Collection entries.
*** Begin section ***

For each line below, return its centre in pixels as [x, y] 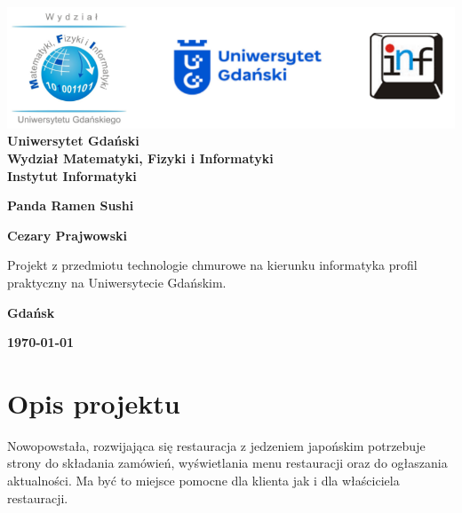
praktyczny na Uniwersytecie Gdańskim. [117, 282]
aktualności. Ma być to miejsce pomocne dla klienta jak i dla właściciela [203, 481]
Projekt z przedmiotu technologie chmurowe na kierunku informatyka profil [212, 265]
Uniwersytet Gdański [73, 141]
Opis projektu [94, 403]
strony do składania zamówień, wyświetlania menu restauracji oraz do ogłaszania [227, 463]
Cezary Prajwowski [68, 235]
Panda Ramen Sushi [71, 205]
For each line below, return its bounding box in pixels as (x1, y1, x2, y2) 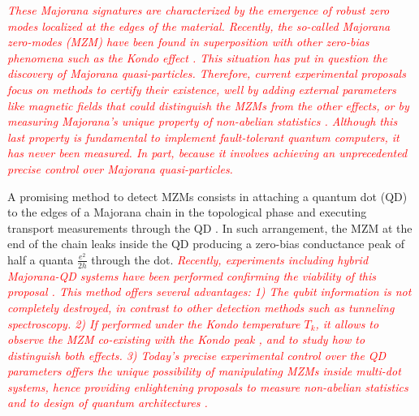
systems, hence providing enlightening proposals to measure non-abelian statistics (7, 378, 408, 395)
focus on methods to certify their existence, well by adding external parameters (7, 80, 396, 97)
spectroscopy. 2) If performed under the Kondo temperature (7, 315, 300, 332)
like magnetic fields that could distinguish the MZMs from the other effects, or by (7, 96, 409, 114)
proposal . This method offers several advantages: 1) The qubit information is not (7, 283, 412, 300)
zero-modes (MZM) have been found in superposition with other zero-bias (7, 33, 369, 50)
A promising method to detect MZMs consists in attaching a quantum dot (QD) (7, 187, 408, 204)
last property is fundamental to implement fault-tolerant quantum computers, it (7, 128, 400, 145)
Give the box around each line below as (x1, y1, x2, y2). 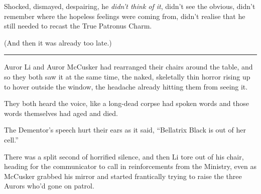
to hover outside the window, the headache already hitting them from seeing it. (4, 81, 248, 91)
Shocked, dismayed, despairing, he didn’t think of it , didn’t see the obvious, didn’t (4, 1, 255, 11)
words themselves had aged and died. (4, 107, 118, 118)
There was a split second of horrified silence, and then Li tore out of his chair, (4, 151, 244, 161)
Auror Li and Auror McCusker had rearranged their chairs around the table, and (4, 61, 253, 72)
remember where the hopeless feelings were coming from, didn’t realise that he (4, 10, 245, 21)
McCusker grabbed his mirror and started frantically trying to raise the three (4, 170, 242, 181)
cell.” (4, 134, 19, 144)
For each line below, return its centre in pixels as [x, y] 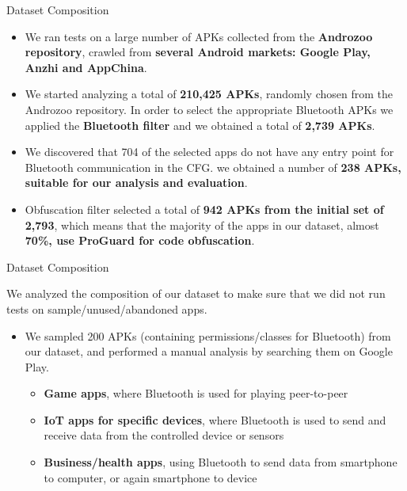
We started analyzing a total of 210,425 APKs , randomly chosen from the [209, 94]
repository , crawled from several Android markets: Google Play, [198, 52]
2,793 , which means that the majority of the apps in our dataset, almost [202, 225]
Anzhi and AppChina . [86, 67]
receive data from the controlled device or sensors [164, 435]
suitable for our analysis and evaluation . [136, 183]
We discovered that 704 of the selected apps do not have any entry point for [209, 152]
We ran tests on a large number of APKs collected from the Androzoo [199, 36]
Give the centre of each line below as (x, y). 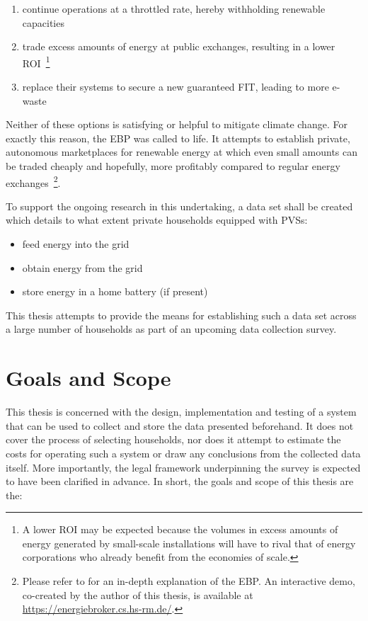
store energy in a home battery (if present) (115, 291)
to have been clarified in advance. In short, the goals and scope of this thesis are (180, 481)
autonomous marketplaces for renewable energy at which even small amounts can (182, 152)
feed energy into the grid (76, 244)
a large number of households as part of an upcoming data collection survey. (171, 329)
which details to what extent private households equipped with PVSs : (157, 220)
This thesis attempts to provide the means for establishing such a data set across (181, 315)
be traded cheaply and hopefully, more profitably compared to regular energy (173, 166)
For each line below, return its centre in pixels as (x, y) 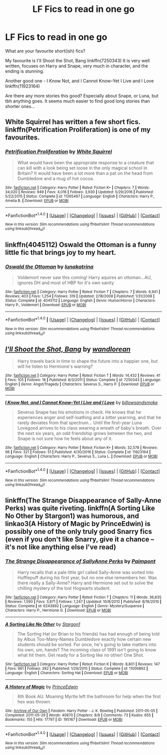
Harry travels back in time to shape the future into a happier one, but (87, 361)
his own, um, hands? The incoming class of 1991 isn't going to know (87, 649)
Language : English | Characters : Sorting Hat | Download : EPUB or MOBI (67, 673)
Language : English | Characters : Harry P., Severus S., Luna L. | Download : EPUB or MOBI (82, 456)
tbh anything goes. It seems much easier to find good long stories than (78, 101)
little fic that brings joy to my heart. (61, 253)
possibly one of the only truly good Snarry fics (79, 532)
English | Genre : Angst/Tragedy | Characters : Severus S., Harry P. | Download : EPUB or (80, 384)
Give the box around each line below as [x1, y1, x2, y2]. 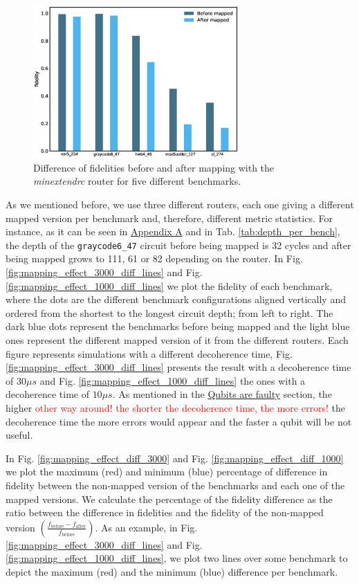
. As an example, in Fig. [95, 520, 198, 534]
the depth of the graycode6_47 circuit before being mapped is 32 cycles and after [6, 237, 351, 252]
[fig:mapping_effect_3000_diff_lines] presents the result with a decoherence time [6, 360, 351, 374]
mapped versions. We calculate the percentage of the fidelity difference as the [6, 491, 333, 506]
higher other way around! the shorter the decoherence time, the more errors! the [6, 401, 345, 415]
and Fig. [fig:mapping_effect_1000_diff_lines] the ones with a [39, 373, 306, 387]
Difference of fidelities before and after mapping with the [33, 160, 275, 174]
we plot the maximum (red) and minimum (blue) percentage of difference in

*** End section ***

DIRECTIONS FOR THIS TASK. Give back all of the entries above exactly, with the pictures excluded.

RESULT.
For each line below, return its centre in pixels as [x, y] 
praktyczny na Uniwersytecie Gdańskim. [117, 282]
aktualności. Ma być to miejsce pomocne dla klienta jak i dla właściciela [203, 481]
Projekt z przedmiotu technologie chmurowe na kierunku informatyka profil [212, 265]
Uniwersytet Gdański [73, 141]
Opis projektu [94, 403]
strony do składania zamówień, wyświetlania menu restauracji oraz do ogłaszania [227, 463]
Cezary Prajwowski [68, 235]
Panda Ramen Sushi [71, 205]
For each line below, return its bounding box in pixels as (x1, y1, x2, y2) 
systems, hence providing enlightening proposals to measure non-abelian statistics (7, 378, 408, 395)
focus on methods to certify their existence, well by adding external parameters (7, 80, 396, 97)
spectroscopy. 2) If performed under the Kondo temperature (7, 315, 300, 332)
like magnetic fields that could distinguish the MZMs from the other effects, or by (7, 96, 409, 114)
proposal . This method offers several advantages: 1) The qubit information is not (7, 283, 412, 300)
zero-modes (MZM) have been found in superposition with other zero-bias (7, 33, 369, 50)
A promising method to detect MZMs consists in attaching a quantum dot (QD) (7, 187, 408, 204)
last property is fundamental to implement fault-tolerant quantum computers, it (7, 128, 400, 145)
Give the box around each line below as (x1, y1, x2, y2). 
to hover outside the window, the headache already hitting them from seeing it. (4, 81, 248, 91)
Shocked, dismayed, despairing, he didn’t think of it , didn’t see the obvious, didn’t (4, 1, 255, 11)
words themselves had aged and died. (4, 107, 118, 118)
There was a split second of horrified silence, and then Li tore out of his chair, (4, 151, 244, 161)
Auror Li and Auror McCusker had rearranged their chairs around the table, and (4, 61, 253, 72)
remember where the hopeless feelings were coming from, didn’t realise that he (4, 10, 245, 21)
McCusker grabbed his mirror and started frantically trying to raise the three (4, 170, 242, 181)
cell.” (4, 134, 19, 144)
For each line below, return its centre in pixels as [x, y] 
We started analyzing a total of 210,425 APKs , randomly chosen from the [209, 94]
repository , crawled from several Android markets: Google Play, [198, 52]
2,793 , which means that the majority of the apps in our dataset, almost [202, 225]
Anzhi and AppChina . [86, 67]
receive data from the controlled device or sensors [164, 435]
suitable for our analysis and evaluation . [136, 183]
We discovered that 704 of the selected apps do not have any entry point for [209, 152]
We ran tests on a large number of APKs collected from the Androzoo [199, 36]
Give the centre of each line below as (x, y). 
store energy in a home battery (if present) (115, 291)
to have been clarified in advance. In short, the goals and scope of this thesis are (180, 481)
autonomous marketplaces for renewable energy at which even small amounts can (182, 152)
feed energy into the grid (76, 244)
a large number of households as part of an upcoming data collection survey. (171, 329)
which details to what extent private households equipped with PVSs : (157, 220)
This thesis attempts to provide the means for establishing such a data set across (181, 315)
be traded cheaply and hopefully, more profitably compared to regular energy (173, 166)
For each line below, return its centre in pixels as (x, y) 
Harry travels back in time to shape the future into a happier one, but (87, 361)
his own, um, hands? The incoming class of 1991 isn't going to know (87, 649)
Language : English | Characters : Sorting Hat | Download : EPUB or MOBI (67, 673)
Language : English | Characters : Harry P., Severus S., Luna L. | Download : EPUB or MOBI (82, 456)
tbh anything goes. It seems much easier to find good long stories than (78, 101)
little fic that brings joy to my heart. (61, 253)
possibly one of the only truly good Snarry fics (79, 532)
English | Genre : Angst/Tragedy | Characters : Severus S., Harry P. | Download : EPUB or (80, 384)
Give the box around each line below as [x1, y1, x2, y2]. 
. As an example, in Fig. [95, 520, 198, 534]
the depth of the graycode6_47 circuit before being mapped is 32 cycles and after [6, 237, 351, 252]
[fig:mapping_effect_3000_diff_lines] presents the result with a decoherence time [6, 360, 351, 374]
mapped versions. We calculate the percentage of the fidelity difference as the [6, 491, 333, 506]
higher other way around! the shorter the decoherence time, the more errors! the [6, 401, 345, 415]
and Fig. [fig:mapping_effect_1000_diff_lines] the ones with a [39, 373, 306, 387]
Difference of fidelities before and after mapping with the [33, 160, 275, 174]
we plot the maximum (red) and minimum (blue) percentage of difference in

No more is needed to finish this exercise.